**Exercise**
Exactly the lines from the one with "はシステム変数） から 標本群 [244, 262]" to the end of the data below should be set down, and no others.
*-*-*
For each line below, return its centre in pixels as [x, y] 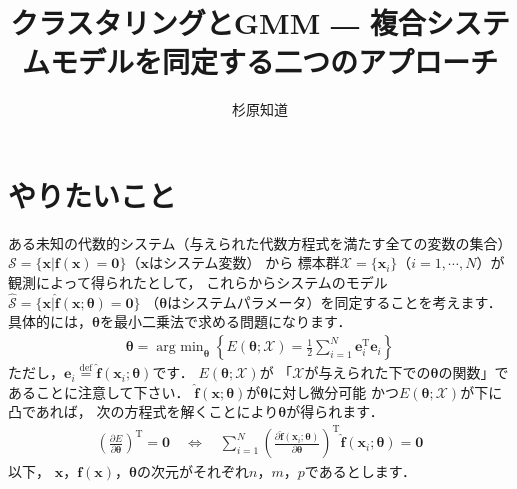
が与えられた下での [367, 372]
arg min [180, 347]
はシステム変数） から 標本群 [244, 262]
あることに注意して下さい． [99, 391]
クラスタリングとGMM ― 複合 [218, 22]
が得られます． [335, 411]
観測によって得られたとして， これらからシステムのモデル [198, 282]
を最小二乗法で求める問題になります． [225, 321]
*-*-*
**Reply**
はシステム変数） から 標本群 [244, 262]
あることに注意して下さい． [99, 391]
クラスタリングとGMM ― 複合 [218, 22]
が得られます． [335, 411]
観測によって得られたとして， これらからシステムのモデル [198, 282]
を最小二乗法で求める問題になります． [225, 321]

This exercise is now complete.